Nuevamente la figura de David sirviendo de guía a la pregunta de «quién
es Jesús».
David no fue exactamente el
primer rey de israel, porque entre el período que llamamos «de los
jueces» (entre el 1200 y el 1000), es decir, de los líderes carismáticos
regionales que convocaban a las tribus para la guerra santa, y el
reinado de David, hubo un período de transición que tuvo como centro la
figura del malogrado Saúl: en parte juez, en parte rey. Saúl fue «juez»,
porque su elección fue carismática y local, logrando sólo lentamente la
aceptación de todas las tribus; pero también puede decirse que fue
«rey», sobre todo por su aspiración a convertir Israel en un conjunto
organizado, no ya de tribus que tiraran cada una para su lado, sino en
una verdadera conjunción de fuerzas en torno al convocante nombre del
Dios Yahveh, que había sido dos siglos antes, en definitiva, la
aspiración del padre fundador, Moisés.
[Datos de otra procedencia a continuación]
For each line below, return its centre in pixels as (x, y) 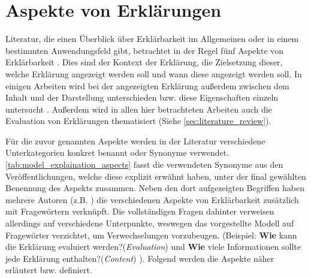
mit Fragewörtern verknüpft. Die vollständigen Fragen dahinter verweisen (140, 211)
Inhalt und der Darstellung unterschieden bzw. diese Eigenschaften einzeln (142, 97)
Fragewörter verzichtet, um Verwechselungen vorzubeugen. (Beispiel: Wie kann (151, 235)
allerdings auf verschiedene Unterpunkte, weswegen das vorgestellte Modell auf (150, 223)
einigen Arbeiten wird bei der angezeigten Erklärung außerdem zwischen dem (147, 85)
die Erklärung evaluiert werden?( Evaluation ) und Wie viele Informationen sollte (153, 247)
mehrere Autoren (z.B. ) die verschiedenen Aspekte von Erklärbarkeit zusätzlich (152, 199)
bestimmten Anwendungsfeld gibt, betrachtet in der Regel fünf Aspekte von (145, 50)

La historia de Saúl y su trágico
final se nos cuenta -no como en un manual de historia, claro, sino en la
perspectiva teológica y catequética de la Biblia- en 1Samuel 9-31.
David fue alguien del
entorno de Saúl que supo comprender muy bien aquello a lo que aspiraba
Saúl. Supo convocar en torno a sí, despaciosa pero certeramente, las
fuerzas vivas que rodeaban al Rey (el profeta, los generales, los
posibles herederos del propio Saúl, ¡incluso a los filisteos!), y cuando
el poder de Saúl decayó, tomó su lugar sin que nadie pudiera decir que
participaba de su misma debilidad. Y una vez en la cima, no impuso su
reinado despóticamente, al contrario, dio a las tribus lo que esperaban:
tiempo para que asimilaran la nueva época, y sólo siete años más tarde
de ser coronado rey de su propia tribu (Judá) buscó la corona de todas
las tribus, y ciñó la doble corona de Judá e Israel. Y para que quedaran
claros los nuevos tiempos, conquistó la ciudad cananea de Jerusalén,
que no era territorio de Israel y por tanto no podía suscitar celos
entre las tribus, y allí fundó «su» ciudad: la ciudad de David, en el
sentido posesivo del término: efectivamente era suya por derecho de
conquista. En estos pocos rasgos, en los que podríamos seguir y acumular
más y más detalles, ya se ve con claridad que estamos ante un político
hábil e inteligente, alguien que sabe leer los signos de los tiempos, y
moverse en esa dirección precisa. La Biblia nos cuenta que todo ello
tiene que ver con algo que celebramos en él pero que poco podemos
denotar con el dedo: fue elegido por el propio Dios en su plan salvífico
para la humanidad, que llegaría a su cumbre en Jesús.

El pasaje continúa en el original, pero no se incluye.